#### [INPUT RECORDS]
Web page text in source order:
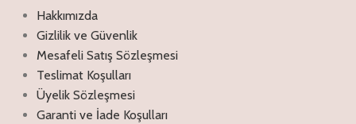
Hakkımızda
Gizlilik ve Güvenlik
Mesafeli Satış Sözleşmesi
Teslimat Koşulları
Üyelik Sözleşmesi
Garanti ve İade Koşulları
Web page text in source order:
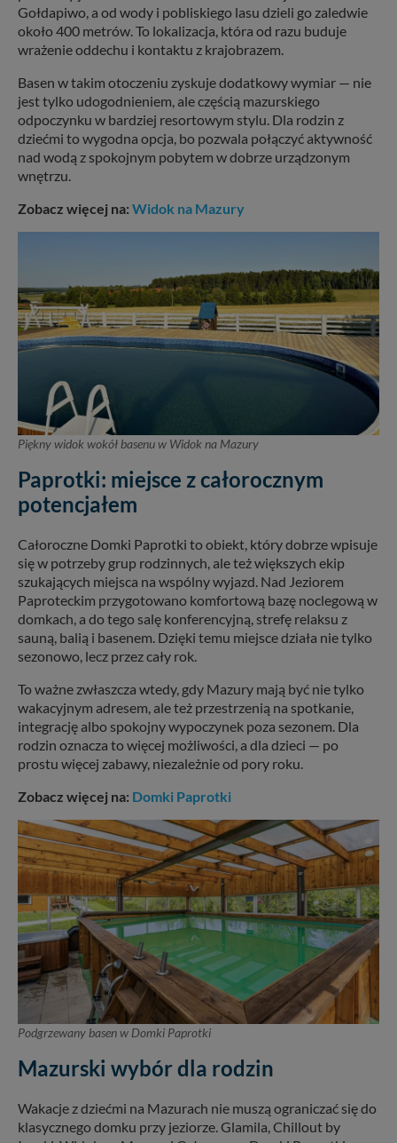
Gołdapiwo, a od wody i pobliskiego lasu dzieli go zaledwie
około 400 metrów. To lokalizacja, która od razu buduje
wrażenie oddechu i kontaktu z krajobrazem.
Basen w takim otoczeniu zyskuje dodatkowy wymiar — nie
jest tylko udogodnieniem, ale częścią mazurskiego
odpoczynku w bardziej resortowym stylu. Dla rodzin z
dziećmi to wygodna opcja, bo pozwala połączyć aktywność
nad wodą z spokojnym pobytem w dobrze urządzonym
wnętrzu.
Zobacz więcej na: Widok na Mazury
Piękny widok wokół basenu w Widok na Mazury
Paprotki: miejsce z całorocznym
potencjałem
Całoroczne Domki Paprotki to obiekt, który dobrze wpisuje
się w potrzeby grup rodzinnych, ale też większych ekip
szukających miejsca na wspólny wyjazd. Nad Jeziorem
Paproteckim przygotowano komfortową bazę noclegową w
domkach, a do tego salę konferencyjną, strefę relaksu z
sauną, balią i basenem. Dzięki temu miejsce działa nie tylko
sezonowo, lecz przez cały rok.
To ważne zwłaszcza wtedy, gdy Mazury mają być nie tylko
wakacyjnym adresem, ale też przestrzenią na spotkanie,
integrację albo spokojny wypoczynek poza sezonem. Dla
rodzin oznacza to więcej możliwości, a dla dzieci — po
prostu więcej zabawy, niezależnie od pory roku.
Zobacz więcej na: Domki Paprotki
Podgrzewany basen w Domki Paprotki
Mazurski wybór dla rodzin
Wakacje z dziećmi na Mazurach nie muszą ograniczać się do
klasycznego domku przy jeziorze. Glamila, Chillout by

--

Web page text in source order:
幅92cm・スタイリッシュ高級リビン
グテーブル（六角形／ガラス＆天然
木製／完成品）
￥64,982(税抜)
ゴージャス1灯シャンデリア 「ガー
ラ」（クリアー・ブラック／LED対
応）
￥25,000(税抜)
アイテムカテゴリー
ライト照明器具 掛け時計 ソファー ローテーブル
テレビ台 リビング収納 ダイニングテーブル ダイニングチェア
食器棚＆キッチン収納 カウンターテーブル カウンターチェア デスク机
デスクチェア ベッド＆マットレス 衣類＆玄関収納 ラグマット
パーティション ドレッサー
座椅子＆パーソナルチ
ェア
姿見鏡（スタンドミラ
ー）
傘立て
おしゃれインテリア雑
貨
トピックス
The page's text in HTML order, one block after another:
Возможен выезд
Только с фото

#### [EXERCISE INSTRUCTIONS]
Could you write out, exactly as they stand, only the lines above that begin at the line with "Podgrzewany basen w Domki Paprotki" and stop after the line with "klasycznego domku przy"?

#### [RESULT OF THE EXERCISE]
Podgrzewany basen w Domki Paprotki
Mazurski wybór dla rodzin
Wakacje z dziećmi na Mazurach nie muszą ograniczać się do
klasycznego domku przy jeziorze. Glamila, Chillout by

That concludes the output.